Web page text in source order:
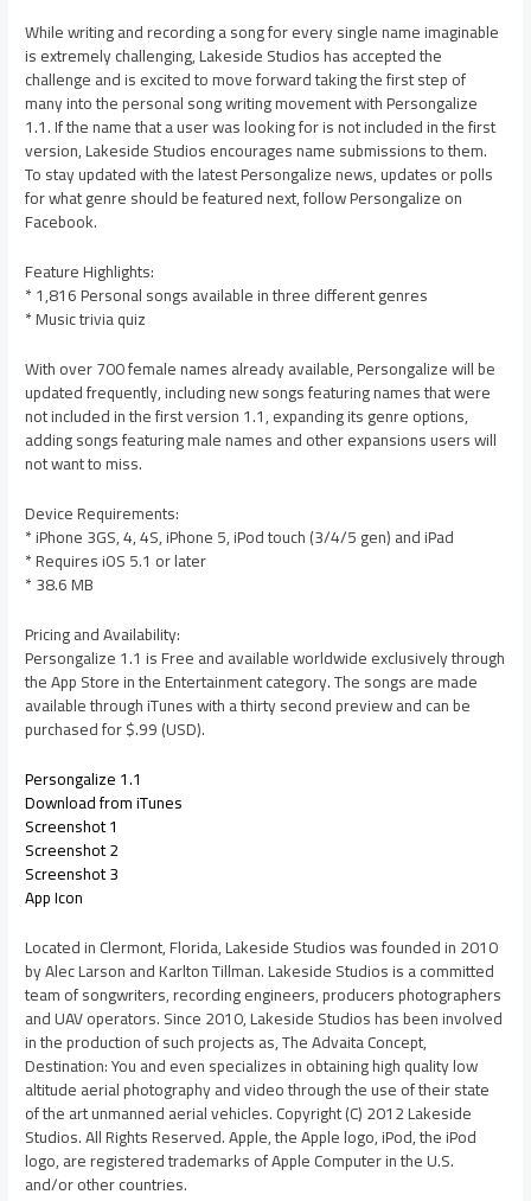
While writing and recording a song for every single name imaginable
is extremely challenging, Lakeside Studios has accepted the
challenge and is excited to move forward taking the first step of
many into the personal song writing movement with Persongalize
1.1. If the name that a user was looking for is not included in the first
version, Lakeside Studios encourages name submissions to them.
To stay updated with the latest Persongalize news, updates or polls
for what genre should be featured next, follow Persongalize on
Facebook.
Feature Highlights:
* 1,816 Personal songs available in three different genres
* Music trivia quiz
With over 700 female names already available, Persongalize will be
updated frequently, including new songs featuring names that were
not included in the first version 1.1, expanding its genre options,
adding songs featuring male names and other expansions users will
not want to miss.
Device Requirements:
* iPhone 3GS, 4, 4S, iPhone 5, iPod touch (3/4/5 gen) and iPad
* Requires iOS 5.1 or later
* 38.6 MB
Pricing and Availability:
Persongalize 1.1 is Free and available worldwide exclusively through
the App Store in the Entertainment category. The songs are made
available through iTunes with a thirty second preview and can be
purchased for $.99 (USD).
Persongalize 1.1
Download from iTunes
Screenshot 1
Screenshot 2
Screenshot 3
App Icon
Located in Clermont, Florida, Lakeside Studios was founded in 2010
by Alec Larson and Karlton Tillman. Lakeside Studios is a committed
team of songwriters, recording engineers, producers photographers
and UAV operators. Since 2010, Lakeside Studios has been involved
in the production of such projects as, The Advaita Concept,
Destination: You and even specializes in obtaining high quality low
altitude aerial photography and video through the use of their state
of the art unmanned aerial vehicles. Copyright (C) 2012 Lakeside
Studios. All Rights Reserved. Apple, the Apple logo, iPod, the iPod
logo, are registered trademarks of Apple Computer in the U.S.
and/or other countries.
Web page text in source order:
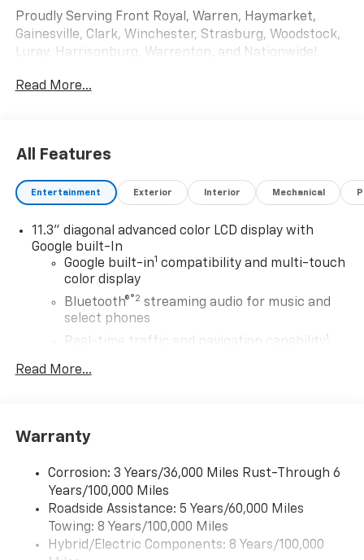
Proudly Serving Front Royal, Warren, Haymarket,
Gainesville, Clark, Winchester, Strasburg, Woodstock,
Luray, Harrisonburg, Warrenton, and Nationwide!
include dealer installed accessories.
Read More...
All Features
Entertainment Exterior Interior Mechanical
11.3" diagonal advanced color LCD display with
Google built-In
Google built-in1 compatibility and multi-touch
color display
Bluetooth®®2 streaming audio for music and
select phones
Real-time traffic and navigation capability
1
Advanced voice recognition
Personalized profiles for infotainment and
SiriusXM with 360L Trial Subscription
With your trial subscription, get access to all
of your favorite entertainment from SiriusXM
to enjoy in your vehicle and on the SiriusXM
app - from ad-free music, talk and sports, to
Read More...
Warranty
Corrosion: 3 Years/36,000 Miles Rust-Through 6
Years/100,000 Miles
Roadside Assistance: 5 Years/60,000 Miles
Towing: 8 Years/100,000 Miles
Hybrid/Electric Components: 8 Years/100,000
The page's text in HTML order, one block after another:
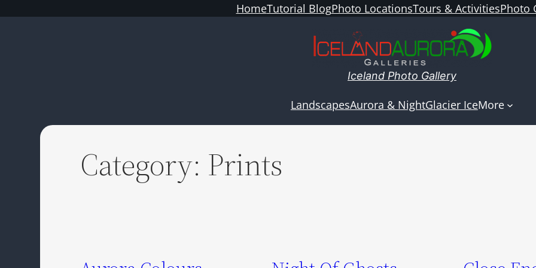
HomeTutorial BlogPhoto LocationsTours & ActivitiesPhoto
Iceland Photo Gallery
LandscapesAurora & NightGlacier IceMore
Category: Prints

+---+

TASK STATEMENT:
Word for word, write out each of the records, but not the pictures.

ANSWER BOX:
Web page text in source order:
While writing and recording a song for every single name imaginable
is extremely challenging, Lakeside Studios has accepted the
challenge and is excited to move forward taking the first step of
many into the personal song writing movement with Persongalize
1.1. If the name that a user was looking for is not included in the first
version, Lakeside Studios encourages name submissions to them.
To stay updated with the latest Persongalize news, updates or polls
for what genre should be featured next, follow Persongalize on
Facebook.
Feature Highlights:
* 1,816 Personal songs available in three different genres
* Music trivia quiz
With over 700 female names already available, Persongalize will be
updated frequently, including new songs featuring names that were
not included in the first version 1.1, expanding its genre options,
adding songs featuring male names and other expansions users will
not want to miss.
Device Requirements:
* iPhone 3GS, 4, 4S, iPhone 5, iPod touch (3/4/5 gen) and iPad
* Requires iOS 5.1 or later
* 38.6 MB
Pricing and Availability:
Persongalize 1.1 is Free and available worldwide exclusively through
the App Store in the Entertainment category. The songs are made
available through iTunes with a thirty second preview and can be
purchased for $.99 (USD).
Persongalize 1.1
Download from iTunes
Screenshot 1
Screenshot 2
Screenshot 3
App Icon
Located in Clermont, Florida, Lakeside Studios was founded in 2010
by Alec Larson and Karlton Tillman. Lakeside Studios is a committed
team of songwriters, recording engineers, producers photographers
and UAV operators. Since 2010, Lakeside Studios has been involved
in the production of such projects as, The Advaita Concept,
Destination: You and even specializes in obtaining high quality low
altitude aerial photography and video through the use of their state
of the art unmanned aerial vehicles. Copyright (C) 2012 Lakeside
Studios. All Rights Reserved. Apple, the Apple logo, iPod, the iPod
logo, are registered trademarks of Apple Computer in the U.S.
and/or other countries.
Web page text in source order:
Proudly Serving Front Royal, Warren, Haymarket,
Gainesville, Clark, Winchester, Strasburg, Woodstock,
Luray, Harrisonburg, Warrenton, and Nationwide!
include dealer installed accessories.
Read More...
All Features
Entertainment Exterior Interior Mechanical
11.3" diagonal advanced color LCD display with
Google built-In
Google built-in1 compatibility and multi-touch
color display
Bluetooth®®2 streaming audio for music and
select phones
Real-time traffic and navigation capability
1
Advanced voice recognition
Personalized profiles for infotainment and
SiriusXM with 360L Trial Subscription
With your trial subscription, get access to all
of your favorite entertainment from SiriusXM
to enjoy in your vehicle and on the SiriusXM
app - from ad-free music, talk and sports, to
Read More...
Warranty
Corrosion: 3 Years/36,000 Miles Rust-Through 6
Years/100,000 Miles
Roadside Assistance: 5 Years/60,000 Miles
Towing: 8 Years/100,000 Miles
Hybrid/Electric Components: 8 Years/100,000
The page's text in HTML order, one block after another:
HomeTutorial BlogPhoto LocationsTours & ActivitiesPhoto
Iceland Photo Gallery
LandscapesAurora & NightGlacier IceMore
Category: Prints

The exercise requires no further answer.